#### Extracted information
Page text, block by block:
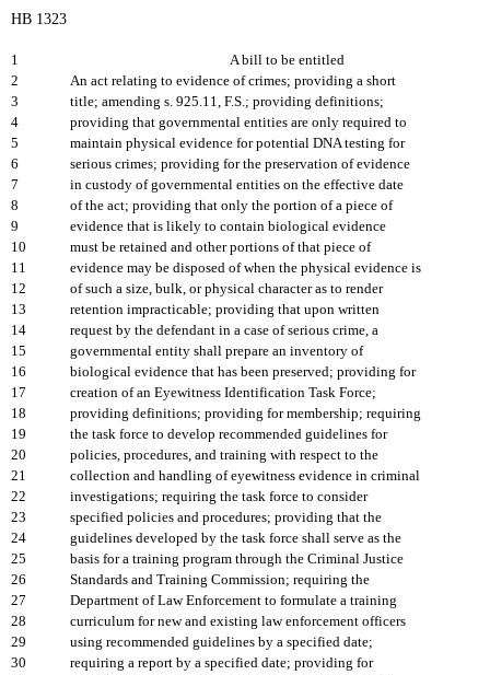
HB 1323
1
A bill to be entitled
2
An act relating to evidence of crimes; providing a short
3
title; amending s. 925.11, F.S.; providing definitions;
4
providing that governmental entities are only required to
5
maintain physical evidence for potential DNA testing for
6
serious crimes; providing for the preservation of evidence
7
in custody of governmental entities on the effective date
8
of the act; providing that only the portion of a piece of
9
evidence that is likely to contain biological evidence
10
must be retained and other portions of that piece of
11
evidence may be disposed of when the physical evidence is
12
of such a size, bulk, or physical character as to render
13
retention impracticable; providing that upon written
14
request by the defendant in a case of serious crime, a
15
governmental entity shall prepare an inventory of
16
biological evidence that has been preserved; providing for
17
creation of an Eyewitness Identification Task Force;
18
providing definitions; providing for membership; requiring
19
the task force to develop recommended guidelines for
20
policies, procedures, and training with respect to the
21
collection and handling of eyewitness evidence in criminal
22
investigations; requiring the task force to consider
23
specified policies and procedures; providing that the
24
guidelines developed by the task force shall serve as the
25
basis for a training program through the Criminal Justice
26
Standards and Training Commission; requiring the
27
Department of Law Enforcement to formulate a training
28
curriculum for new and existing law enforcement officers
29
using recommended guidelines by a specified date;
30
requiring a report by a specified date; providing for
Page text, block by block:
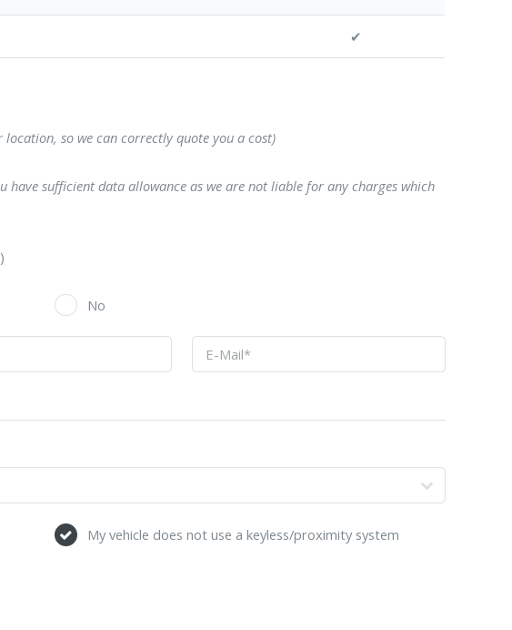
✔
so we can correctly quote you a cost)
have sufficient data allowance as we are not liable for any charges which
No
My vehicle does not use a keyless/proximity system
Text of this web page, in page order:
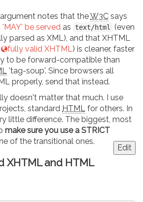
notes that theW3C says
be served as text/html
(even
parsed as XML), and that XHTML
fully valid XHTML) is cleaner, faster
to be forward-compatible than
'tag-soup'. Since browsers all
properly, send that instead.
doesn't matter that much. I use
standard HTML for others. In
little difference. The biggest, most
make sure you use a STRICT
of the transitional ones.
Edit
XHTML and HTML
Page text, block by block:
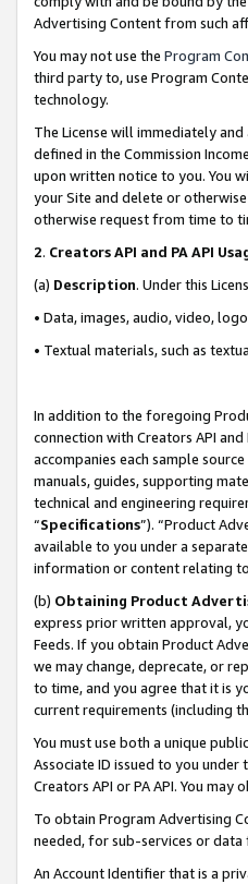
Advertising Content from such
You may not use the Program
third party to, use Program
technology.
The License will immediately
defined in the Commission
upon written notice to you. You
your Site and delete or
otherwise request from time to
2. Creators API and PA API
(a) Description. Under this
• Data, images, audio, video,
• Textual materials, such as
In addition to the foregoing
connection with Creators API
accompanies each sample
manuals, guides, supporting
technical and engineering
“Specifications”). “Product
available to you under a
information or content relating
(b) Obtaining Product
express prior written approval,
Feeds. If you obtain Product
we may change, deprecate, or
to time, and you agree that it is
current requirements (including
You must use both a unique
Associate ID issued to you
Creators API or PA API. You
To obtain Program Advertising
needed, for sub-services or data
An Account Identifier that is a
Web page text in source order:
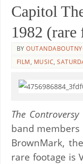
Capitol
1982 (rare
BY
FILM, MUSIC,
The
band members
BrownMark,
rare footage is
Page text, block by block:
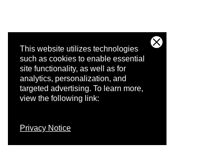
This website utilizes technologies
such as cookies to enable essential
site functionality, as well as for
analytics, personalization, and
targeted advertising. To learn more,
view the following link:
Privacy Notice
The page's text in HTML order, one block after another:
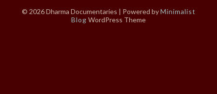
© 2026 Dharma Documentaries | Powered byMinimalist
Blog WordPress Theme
########
#### Extracted information
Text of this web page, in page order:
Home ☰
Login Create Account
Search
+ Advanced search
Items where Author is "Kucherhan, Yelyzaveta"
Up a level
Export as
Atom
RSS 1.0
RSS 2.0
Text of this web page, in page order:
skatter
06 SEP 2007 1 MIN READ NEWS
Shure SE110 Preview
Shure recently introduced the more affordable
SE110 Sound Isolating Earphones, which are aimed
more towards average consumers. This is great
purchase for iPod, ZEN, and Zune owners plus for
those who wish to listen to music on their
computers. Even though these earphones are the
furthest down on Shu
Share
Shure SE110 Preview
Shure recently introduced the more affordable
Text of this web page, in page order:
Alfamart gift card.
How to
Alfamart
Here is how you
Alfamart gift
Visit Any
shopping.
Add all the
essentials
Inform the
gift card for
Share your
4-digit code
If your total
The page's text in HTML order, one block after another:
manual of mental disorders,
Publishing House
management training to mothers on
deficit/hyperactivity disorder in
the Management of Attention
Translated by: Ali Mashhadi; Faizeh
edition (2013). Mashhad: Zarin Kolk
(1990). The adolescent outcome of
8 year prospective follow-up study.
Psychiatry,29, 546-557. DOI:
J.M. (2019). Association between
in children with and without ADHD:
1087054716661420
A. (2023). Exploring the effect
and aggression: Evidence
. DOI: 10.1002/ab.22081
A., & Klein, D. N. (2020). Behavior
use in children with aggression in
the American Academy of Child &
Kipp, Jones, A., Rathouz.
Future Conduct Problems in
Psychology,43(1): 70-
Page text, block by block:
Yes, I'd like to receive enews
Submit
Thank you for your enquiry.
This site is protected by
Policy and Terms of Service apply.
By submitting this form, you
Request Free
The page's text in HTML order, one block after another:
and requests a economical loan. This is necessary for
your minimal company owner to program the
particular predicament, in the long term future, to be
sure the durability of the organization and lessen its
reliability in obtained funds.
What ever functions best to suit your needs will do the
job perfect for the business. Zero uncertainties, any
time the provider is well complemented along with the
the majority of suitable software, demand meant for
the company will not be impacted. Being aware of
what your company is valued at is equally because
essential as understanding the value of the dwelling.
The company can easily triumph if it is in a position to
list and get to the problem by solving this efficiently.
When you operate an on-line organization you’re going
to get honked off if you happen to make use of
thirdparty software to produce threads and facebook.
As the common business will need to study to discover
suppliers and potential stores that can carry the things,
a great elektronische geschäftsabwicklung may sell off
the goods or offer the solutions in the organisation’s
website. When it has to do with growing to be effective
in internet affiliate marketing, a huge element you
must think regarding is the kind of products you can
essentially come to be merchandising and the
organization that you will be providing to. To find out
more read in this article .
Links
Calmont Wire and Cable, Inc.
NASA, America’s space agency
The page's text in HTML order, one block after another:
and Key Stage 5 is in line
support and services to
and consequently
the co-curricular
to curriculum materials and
########
▶ **Exercise aim**: Select all lines in the listing above where the word "from" appears, and show them.

▶ **Task output**:
Advertising Content from such
otherwise request from time to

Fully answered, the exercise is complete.